--- START ---
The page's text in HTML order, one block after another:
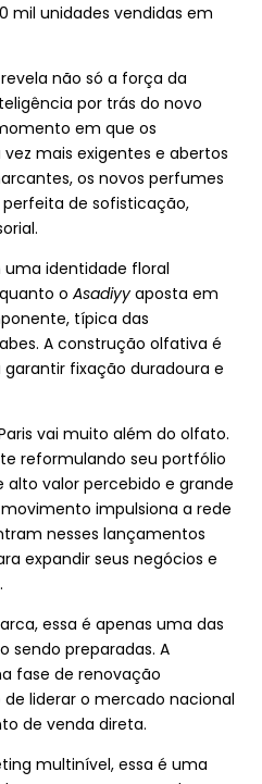
mil unidades vendidas em
não só a força da
por trás do novo
em que os
mais exigentes e abertos
os novos perfumes
de sofisticação,
identidade floral
o Asadiyyaposta em
típica das
A construção olfativa é
fixação duradoura e
vai muito além do olfato.
reformulando seu portfólio
valor percebido e grande
impulsiona a rede
nesses lançamentos
expandir seus negócios e
essa é apenas uma das
sendo preparadas. A
fase de renovação
liderar o mercado nacional
de venda direta.
multinível, essa é uma
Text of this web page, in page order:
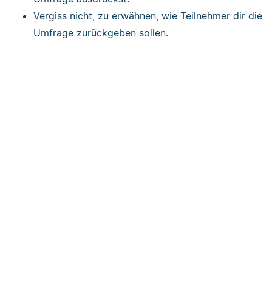
Vergiss nicht, zu erwähnen, wie Teilnehmer dir die
Umfrage zurückgeben sollen.
--- END ---
Would you copy out all the data exactly, without the images?

• [WRITTEN RESPONSE]
The page's text in HTML order, one block after another:
mil unidades vendidas em
não só a força da
por trás do novo
em que os
mais exigentes e abertos
os novos perfumes
de sofisticação,
identidade floral
o Asadiyyaposta em
típica das
A construção olfativa é
fixação duradoura e
vai muito além do olfato.
reformulando seu portfólio
valor percebido e grande
impulsiona a rede
nesses lançamentos
expandir seus negócios e
essa é apenas uma das
sendo preparadas. A
fase de renovação
liderar o mercado nacional
de venda direta.
multinível, essa é uma
Text of this web page, in page order:
Vergiss nicht, zu erwähnen, wie Teilnehmer dir die
Umfrage zurückgeben sollen.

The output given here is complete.